--- Task material ---

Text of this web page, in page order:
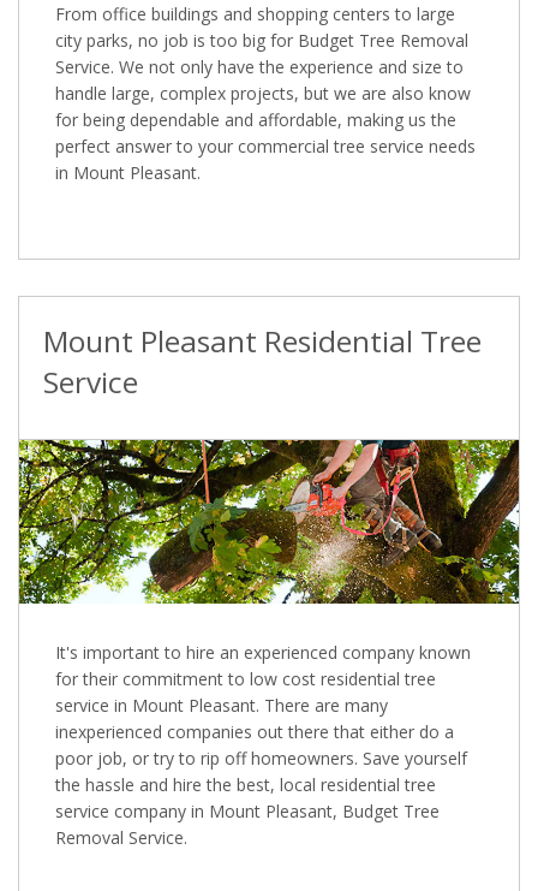
From office buildings and shopping centers to large
city parks, no job is too big for Budget Tree Removal
Service. We not only have the experience and size to
handle large, complex projects, but we are also know
for being dependable and affordable, making us the
perfect answer to your commercial tree service needs
in Mount Pleasant.
Mount Pleasant Residential Tree
Service
It's important to hire an experienced company known
for their commitment to low cost residential tree
service in Mount Pleasant. There are many
inexperienced companies out there that either do a
poor job, or try to rip off homeowners. Save yourself
the hassle and hire the best, local residential tree
service company in Mount Pleasant, Budget Tree
Removal Service.
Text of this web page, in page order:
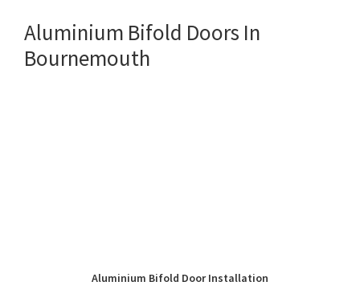
Aluminium Bifold Doors In
Bournemouth
Aluminium Bifold Door Installation
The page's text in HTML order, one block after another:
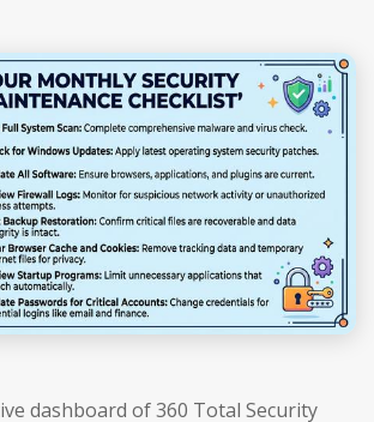
dashboard of 360 Total Security
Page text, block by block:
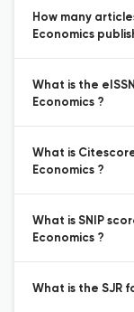
How many
Economics
What is the
Economics ?
What is
Economics ?
What is SNIP
Economics ?
What is the SJR
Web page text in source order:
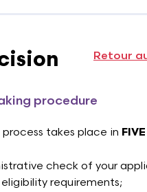
Retour
procedure
takes place in
check of your
requirements;
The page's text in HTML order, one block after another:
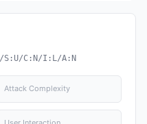
S:U/C:N/I:L/A:N
Attack Complexity
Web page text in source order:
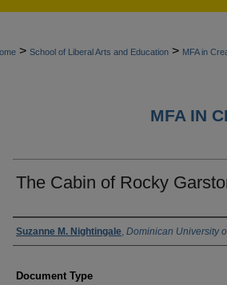
> School of Liberal Arts and Education > MFA in
MFA IN
The Cabin of Rocky
Author
Suzanne M. Nightingale, Dominican University
Document Type
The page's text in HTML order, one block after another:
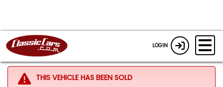
LOGIN
THIS VEHICLE HAS BEEN SOLD
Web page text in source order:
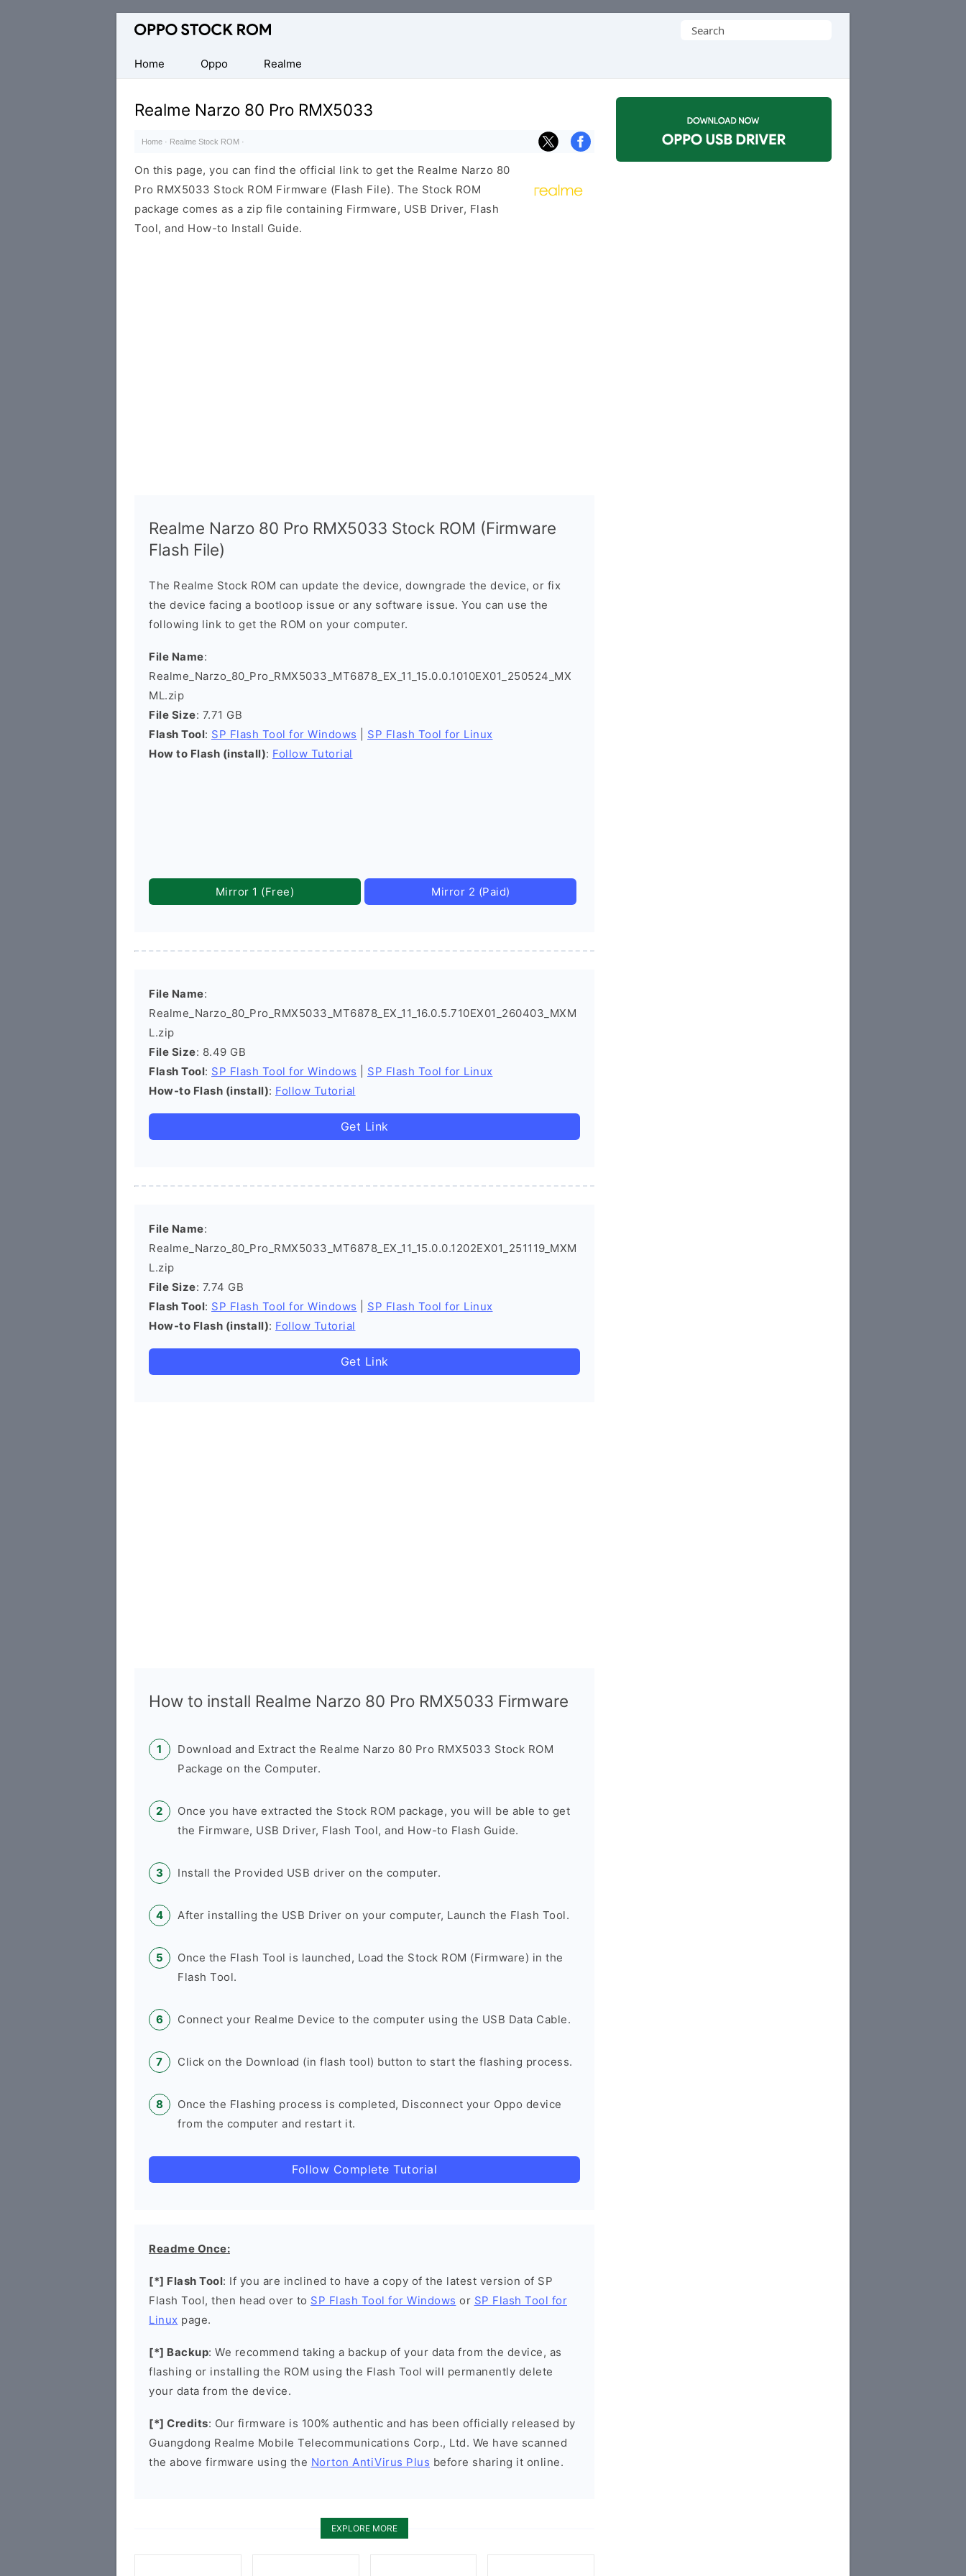
Original
Firmware
(Flash
File)
Search
Home
Oppo Realme
Realme Narzo 80 Pro RMX5033
Home · Realme Stock ROM ·
On this page, you can find the official link to get the Realme Narzo 80
Pro RMX5033 Stock ROM Firmware (Flash File). The Stock ROM
package comes as a zip file containing Firmware, USB Driver, Flash
Tool, and How-to Install Guide.
Realme Narzo 80 Pro RMX5033 Stock ROM (Firmware
Flash File)
The Realme Stock ROM can update the device, downgrade the device, or fix
the device facing a bootloop issue or any software issue. You can use the
following link to get the ROM on your computer.
File Name:
Realme_Narzo_80_Pro_RMX5033_MT6878_EX_11_15.0.0.1010EX01_250524_MX
ML.zip
File Size: 7.71 GB
Flash Tool: SP Flash Tool for Windows
SP Flash Tool for Linux
How to Flash (install): Follow Tutorial
Mirror 1 (Free) Mirror 2 (Paid)
File Name:
Realme_Narzo_80_Pro_RMX5033_MT6878_EX_11_16.0.5.710EX01_260403_MXM
L.zip
File Size: 8.49 GB
Flash Tool: SP Flash Tool for Windows
SP Flash Tool for Linux
How-to Flash (install): Follow Tutorial
Get Link
File Name:
Realme_Narzo_80_Pro_RMX5033_MT6878_EX_11_15.0.0.1202EX01_251119_MXM
L.zip
File Size: 7.74 GB
Flash Tool: SP Flash Tool for Windows
SP Flash Tool for Linux
How-to Flash (install): Follow Tutorial
Get Link
How to install Realme Narzo 80 Pro RMX5033 Firmware
Download and Extract the Realme Narzo 80 Pro RMX5033 Stock ROM
Package on the Computer.
Once you have extracted the Stock ROM package, you will be able to get
the Firmware, USB Driver, Flash Tool, and How-to Flash Guide.
Install the Provided USB driver on the computer.
After installing the USB Driver on your computer, Launch the Flash Tool.
Once the Flash Tool is launched, Load the Stock ROM (Firmware) in the
Flash Tool.
Connect your Realme Device to the computer using the USB Data Cable.
Click on the Download (in flash tool) button to start the flashing process.
Once the Flashing process is completed, Disconnect your Oppo device
from the computer and restart it.
Follow Complete Tutorial
Readme Once:
[*] Flash Tool: If you are inclined to have a copy of the latest version of SP
Flash Tool, then head over to SP Flash Tool for Windows or SP Flash Tool for
Linux page.
[*] Backup: We recommend taking a backup of your data from the device, as
flashing or installing the ROM using the Flash Tool will permanently delete
your data from the device.
[*] Credits: Our firmware is 100% authentic and has been officially released by
Guangdong Realme Mobile Telecommunications Corp., Ltd. We have scanned
the above firmware using the Norton AntiVirus Plus before sharing it online.
EXPLORE MORE
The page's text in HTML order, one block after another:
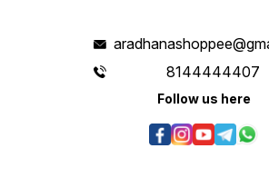
8144444407
Follow us here
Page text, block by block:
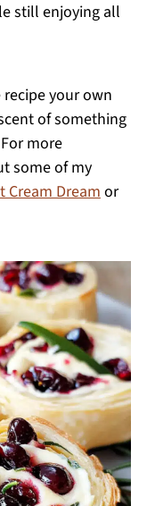
still enjoying all
your own
of something
more
some of my
Cream Dreamor
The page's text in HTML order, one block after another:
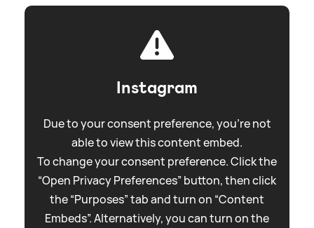
Instagram
Due to your consent preference, you're not
able to view this content embed.
To change your consent preference. Click the
“Open Privacy Preferences” button, then click
the “Purposes” tab and turn on “Content
Embeds”. Alternatively, you can turn on the
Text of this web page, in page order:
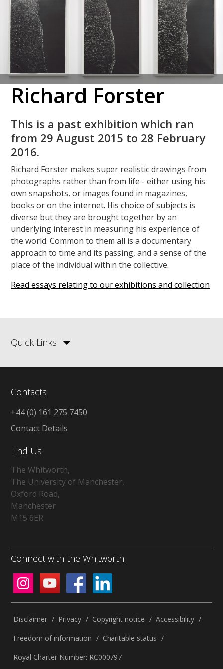
Richard Forster
This is a past exhibition which ran
from 29 August 2015 to 28 February
2016.
Richard Forster makes super realistic drawings from
photographs rather than from life - either using his
own snapshots, or images found in magazines,
books or on the internet. His choice of subjects is
diverse but they are brought together by an
underlying interest in measuring his experience of
the world. Common to them all is a documentary
approach to time and its passing, and a sense of the
place of the individual within the collective.
Read essays relating to our exhibitions and collection
Quick Links
Contacts
+44 (0) 161 275 7450
Contact Details
Find Us
The Whitworth,
The University of Manchester,
Oxford Road,
Manchester
M15 6ER
Connect with the Whitworth
Disclaimer / Privacy / Copyright notice / Accessibility /
Freedom of information / Charitable status /
Royal Charter Number: RC000797
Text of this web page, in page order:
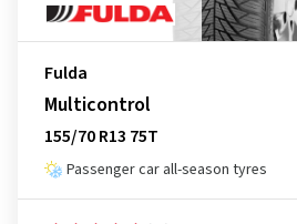
Fulda
Multicontrol
155/70 R13 75T
Passenger car all-season tyres

---

Aim of the exercise => Your answer should be the lines from the first record down to the line containing "inexperienced companies out", restated exactly, with no pictures.

The answer =>
Text of this web page, in page order:
From office buildings and shopping centers to large
city parks, no job is too big for Budget Tree Removal
Service. We not only have the experience and size to
handle large, complex projects, but we are also know
for being dependable and affordable, making us the
perfect answer to your commercial tree service needs
in Mount Pleasant.
Mount Pleasant Residential Tree
Service
It's important to hire an experienced company known
for their commitment to low cost residential tree
service in Mount Pleasant. There are many
inexperienced companies out there that either do a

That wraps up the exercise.